Work to complete
Down to the last word, output the records below, skipping any images.

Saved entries

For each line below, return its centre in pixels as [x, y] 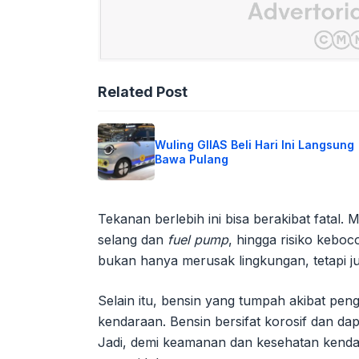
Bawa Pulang [192, 159]
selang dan [133, 240]
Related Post [143, 92]
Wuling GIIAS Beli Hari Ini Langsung [254, 144]
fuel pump [198, 240]
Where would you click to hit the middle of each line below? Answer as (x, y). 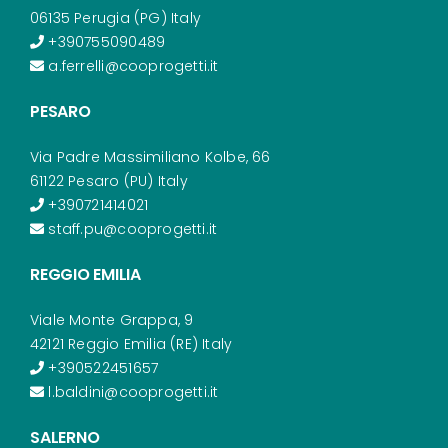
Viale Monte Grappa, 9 (111, 319)
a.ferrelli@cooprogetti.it (131, 65)
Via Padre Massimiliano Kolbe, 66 (150, 156)
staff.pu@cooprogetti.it (131, 228)
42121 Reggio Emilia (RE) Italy (131, 343)
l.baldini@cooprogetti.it (131, 391)
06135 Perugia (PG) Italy (115, 17)
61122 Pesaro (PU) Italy (108, 180)
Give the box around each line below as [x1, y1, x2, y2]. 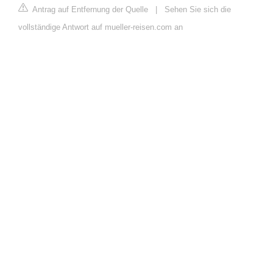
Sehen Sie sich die [165, 5, 231, 15]
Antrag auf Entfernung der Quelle [30, 5, 148, 15]
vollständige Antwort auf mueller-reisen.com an [18, 23, 183, 32]
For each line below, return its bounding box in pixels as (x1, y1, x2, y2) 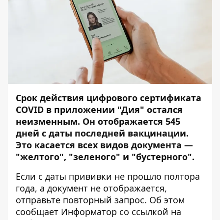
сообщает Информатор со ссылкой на (16, 206, 181, 218)
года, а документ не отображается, (16, 182, 167, 194)
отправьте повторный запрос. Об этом (16, 194, 185, 206)
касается (34, 139, 75, 151)
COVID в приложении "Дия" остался (16, 104, 183, 116)
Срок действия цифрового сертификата (16, 92, 201, 104)
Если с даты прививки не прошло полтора (16, 170, 200, 183)
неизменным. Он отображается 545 (16, 115, 180, 128)
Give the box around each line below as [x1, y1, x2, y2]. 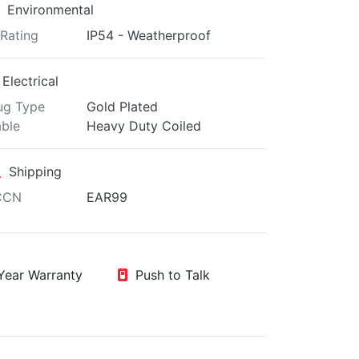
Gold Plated [86, 99, 158, 115]
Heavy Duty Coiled [86, 118, 201, 134]
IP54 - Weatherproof [86, 27, 211, 43]
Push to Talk [127, 267, 211, 283]
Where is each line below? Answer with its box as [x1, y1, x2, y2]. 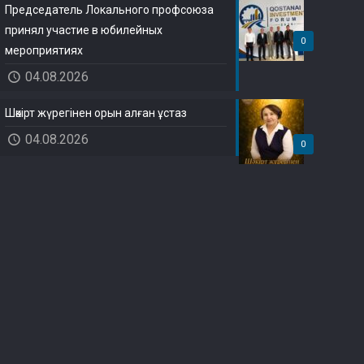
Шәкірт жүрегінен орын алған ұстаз [5, 106, 188, 119]
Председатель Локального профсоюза [5, 3, 214, 16]
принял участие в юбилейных [5, 24, 163, 37]
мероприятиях [5, 44, 84, 57]

Task result
For each line below, return its centre in pixels as [x, y] 
Bawa Pulang [192, 159]
selang dan [133, 240]
Related Post [143, 92]
Wuling GIIAS Beli Hari Ini Langsung [254, 144]
fuel pump [198, 240]
Where would you click to hit the middle of each line below? Answer as (x, y). 
Viale Monte Grappa, 9 (111, 319)
a.ferrelli@cooprogetti.it (131, 65)
Via Padre Massimiliano Kolbe, 66 (150, 156)
staff.pu@cooprogetti.it (131, 228)
42121 Reggio Emilia (RE) Italy (131, 343)
l.baldini@cooprogetti.it (131, 391)
06135 Perugia (PG) Italy (115, 17)
61122 Pesaro (PU) Italy (108, 180)
Give the box around each line below as [x1, y1, x2, y2]. 
Sehen Sie sich die [165, 5, 231, 15]
Antrag auf Entfernung der Quelle [30, 5, 148, 15]
vollständige Antwort auf mueller-reisen.com an [18, 23, 183, 32]
For each line below, return its bounding box in pixels as (x1, y1, x2, y2) 
сообщает Информатор со ссылкой на (16, 206, 181, 218)
года, а документ не отображается, (16, 182, 167, 194)
отправьте повторный запрос. Об этом (16, 194, 185, 206)
касается (34, 139, 75, 151)
COVID в приложении "Дия" остался (16, 104, 183, 116)
Срок действия цифрового сертификата (16, 92, 201, 104)
Если с даты прививки не прошло полтора (16, 170, 200, 183)
неизменным. Он отображается 545 (16, 115, 180, 128)
Give the box around each line below as [x1, y1, x2, y2]. 
Gold Plated [86, 99, 158, 115]
Heavy Duty Coiled [86, 118, 201, 134]
IP54 - Weatherproof [86, 27, 211, 43]
Push to Talk [127, 267, 211, 283]
Where is each line below? Answer with its box as [x1, y1, x2, y2]. 
Шәкірт жүрегінен орын алған ұстаз [5, 106, 188, 119]
Председатель Локального профсоюза [5, 3, 214, 16]
принял участие в юбилейных [5, 24, 163, 37]
мероприятиях [5, 44, 84, 57]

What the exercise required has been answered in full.